А центр этого единства, центр древнерусского ареала медленно сдвигался на север и северо-восток, из Среднего Поднепровья в Волго-Окское междуречье, как бы сворачивая с пути «из варяг в греки» – пути, по которому «из грек в варяги», с юга на север, главным образом шло все наше развитие – развитие народа, языка, письменности, культуры.
Конечно, год 1988 для русского народа и других народов-братьев проходил под знаком тысячелетия крещения Руси, конечно, русскую культуру последнего тысячелетия не без основания связывают, как и всю европейскую культуру вообще, с христианством. Но… Думаю, что сказать свое «но» нам придется еще не раз – всякий раз, когда возникнет необходимость не поддаваться «слишком очевидным» очевидностям. Так, справедливо считается, что новая культура появляется сначала в неадаптированных формах, что престижу новой религии способствуют более высокие формы языка или вообще – язык, несколько отдаленный от народной основы, например чужой язык. Этим языком христианской веры оказался у Древней Руси так называемый церковнославянский язык с характерными южнославянскими, болгарскими чертами. Следует ли это понимать в том смысле, что до введения в богослужебных целях церковнославянского языка на Руси своего собственного литературного языка не было и не могло быть? Значит ли это, что церковнославянский книжный язык уже по логике вещей был единственным древнерусским литературным языком? Вот вопрос, который наука прошлого завещала науке наших дней (см.: Горшков А.И. Отечественные филологи о старославянском и древнерусском литературном языке. М., 1987). Претендовать на его бесповоротное решение трудно, но все же свежий взгляд на вещи кажется небесполезным и здесь, особенно потому, что здесь множатся подчас тупиковые воззрения, вроде того, что до 1700 г. «никакого русского литературного языка не существовало» (Исаченко А.В. Возникновение русского литературного языка. 1978). Тут самое время вновь напомнить о неслучайности наших поисков единства – будь то единство культуры народа или единство языка в его диалектах. Для нас важно именно единство,а не система,ибо система есть скелет, а нам требуется дыхание жизни, которое возможно лишь в единстве всех частей и функций.

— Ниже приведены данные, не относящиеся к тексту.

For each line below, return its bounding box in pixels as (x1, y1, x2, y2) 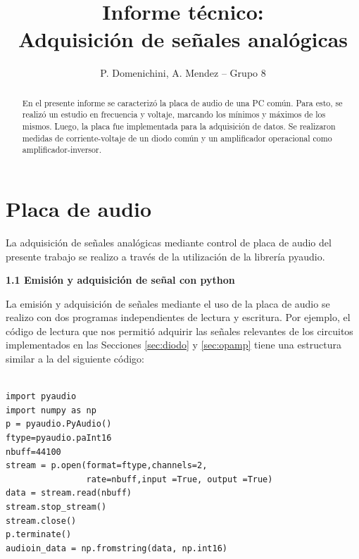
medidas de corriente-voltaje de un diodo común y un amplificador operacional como (22, 132, 332, 144)
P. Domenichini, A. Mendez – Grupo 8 (100, 65, 266, 80)
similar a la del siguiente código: (6, 351, 144, 366)
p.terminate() (6, 529, 72, 540)
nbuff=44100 (6, 446, 61, 457)
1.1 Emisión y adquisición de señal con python (6, 272, 235, 287)
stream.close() (6, 515, 77, 526)
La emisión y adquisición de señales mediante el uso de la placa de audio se (6, 296, 330, 310)
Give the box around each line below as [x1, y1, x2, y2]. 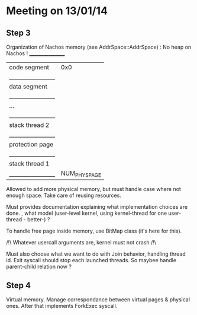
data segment [9, 82, 47, 90]
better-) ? [27, 216, 50, 223]
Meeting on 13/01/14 [6, 4, 108, 18]
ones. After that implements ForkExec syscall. [6, 303, 118, 309]
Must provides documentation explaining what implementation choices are [6, 203, 188, 211]
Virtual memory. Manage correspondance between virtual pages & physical [6, 296, 190, 303]
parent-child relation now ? [6, 263, 72, 271]
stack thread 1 [9, 160, 50, 167]
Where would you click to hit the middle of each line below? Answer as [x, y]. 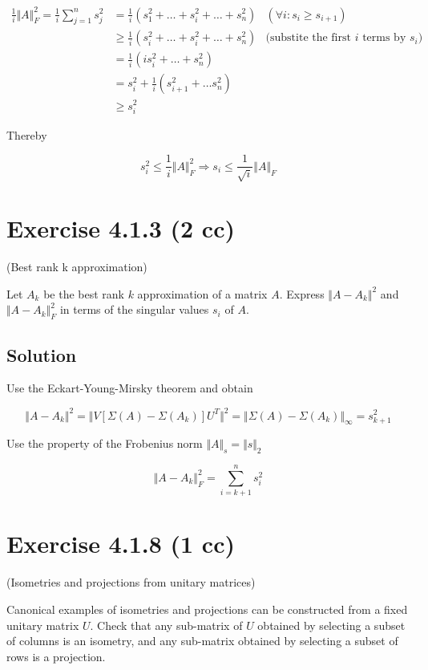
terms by [384, 38]
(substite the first [308, 38]
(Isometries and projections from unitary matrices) [131, 582]
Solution [42, 354]
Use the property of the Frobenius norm [105, 443]
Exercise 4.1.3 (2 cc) [121, 228]
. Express [302, 293]
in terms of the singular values [134, 309]
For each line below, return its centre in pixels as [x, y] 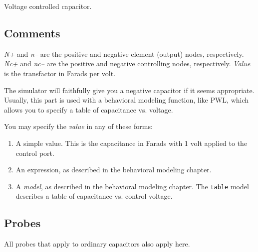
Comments [32, 33]
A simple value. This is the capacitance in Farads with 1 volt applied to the [131, 143]
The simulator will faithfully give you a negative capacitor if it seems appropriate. [129, 90]
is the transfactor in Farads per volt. [60, 73]
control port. [35, 153]
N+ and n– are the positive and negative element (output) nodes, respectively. [124, 54]
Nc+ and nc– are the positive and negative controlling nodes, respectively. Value [127, 63]
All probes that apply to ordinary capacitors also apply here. [97, 244]
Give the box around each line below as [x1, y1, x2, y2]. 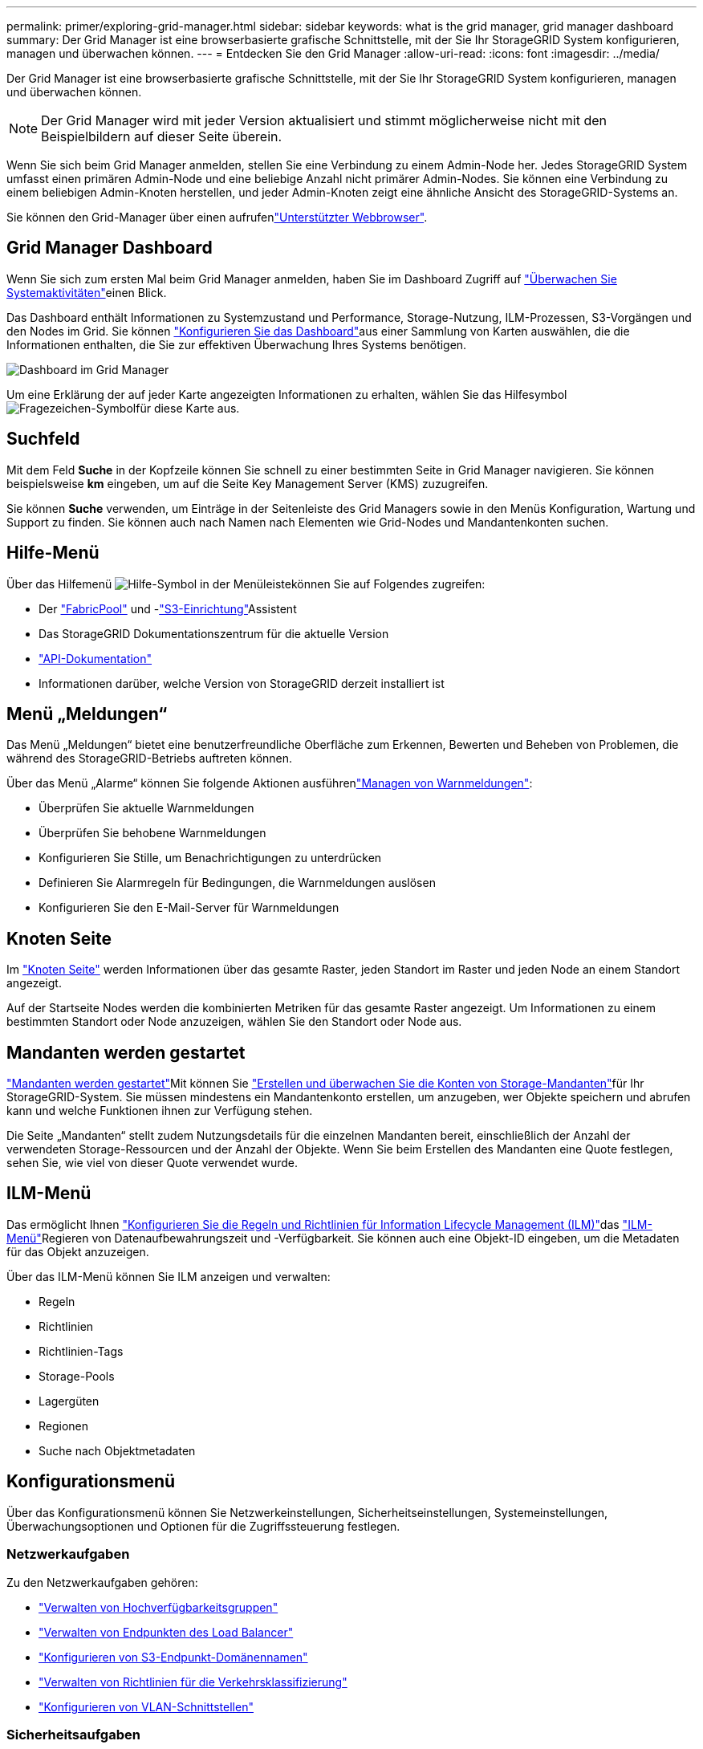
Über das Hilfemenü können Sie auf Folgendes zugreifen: [6, 576, 486, 591]
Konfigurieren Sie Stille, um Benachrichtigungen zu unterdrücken [39, 851, 382, 865]
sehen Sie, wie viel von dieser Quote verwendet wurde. [6, 1156, 298, 1170]
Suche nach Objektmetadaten [39, 1443, 196, 1458]
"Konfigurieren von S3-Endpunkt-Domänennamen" [39, 1649, 308, 1664]
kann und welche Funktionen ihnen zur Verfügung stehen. [6, 1104, 313, 1118]
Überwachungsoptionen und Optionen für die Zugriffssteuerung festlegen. [6, 1519, 400, 1533]
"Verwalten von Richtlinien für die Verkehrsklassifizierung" [39, 1674, 347, 1689]
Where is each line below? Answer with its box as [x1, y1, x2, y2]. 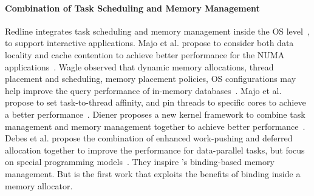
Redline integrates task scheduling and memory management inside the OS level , [5, 24, 310, 37]
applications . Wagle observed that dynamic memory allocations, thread [5, 60, 274, 73]
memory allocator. [5, 179, 73, 192]
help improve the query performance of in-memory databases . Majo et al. [5, 84, 282, 96]
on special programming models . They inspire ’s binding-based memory [5, 155, 275, 168]
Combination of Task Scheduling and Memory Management [5, 1, 260, 14]
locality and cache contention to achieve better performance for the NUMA [5, 48, 285, 61]
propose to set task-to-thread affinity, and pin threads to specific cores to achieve [5, 96, 306, 109]
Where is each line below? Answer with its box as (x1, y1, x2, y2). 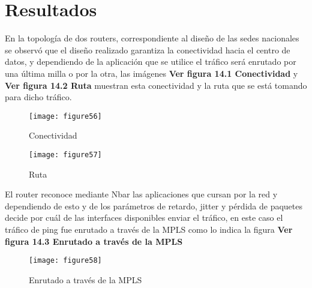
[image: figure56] (29, 112, 102, 121)
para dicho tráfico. (5, 91, 72, 103)
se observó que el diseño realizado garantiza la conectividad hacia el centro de (5, 43, 290, 56)
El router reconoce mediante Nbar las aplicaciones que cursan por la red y (5, 188, 278, 200)
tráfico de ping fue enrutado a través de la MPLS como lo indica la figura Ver (5, 223, 293, 235)
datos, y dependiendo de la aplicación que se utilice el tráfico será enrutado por (5, 55, 296, 68)
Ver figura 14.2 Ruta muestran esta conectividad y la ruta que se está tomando (5, 79, 307, 91)
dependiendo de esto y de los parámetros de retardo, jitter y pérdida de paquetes (5, 199, 302, 212)
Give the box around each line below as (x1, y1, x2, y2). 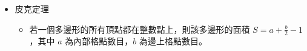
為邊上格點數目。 (139, 35, 208, 47)
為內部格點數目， (65, 35, 133, 47)
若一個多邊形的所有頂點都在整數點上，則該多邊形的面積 (29, 22, 250, 35)

Неуместным парадоксом, возможно, прозвучит, но все же – пусть прозвучит мнение, что наши трудности с определением природы русского литературного языка проистекают оттого, что совпало введение христианства и одновременно – церковнославянского книжного языка. Подобным образом обстоит дело и с другими христианскими народами, хотя это и не обязательно. Крещеная Греция осталась при своем эллинистическом койне («общем диалекте»), крещеный Рим – при своем латинском языке. Если бы не крещение Руси, то, вероятно, не был бы введен у нас и церковнославянский (болгарский) книжный язык. Отсутствие пришлых форм культуры и новой религииблагоприятствовало бы употреблению привычных форм языка.Да, но – каких? Тех же, что употребляются в обиходном общении? Или они не все подходят для более высоких целей? Так и хочется сказать – для письменной функции, хотя это только усиливает острую нашу неудовлетворенность состоянием проблемы начал нашего литературного языка.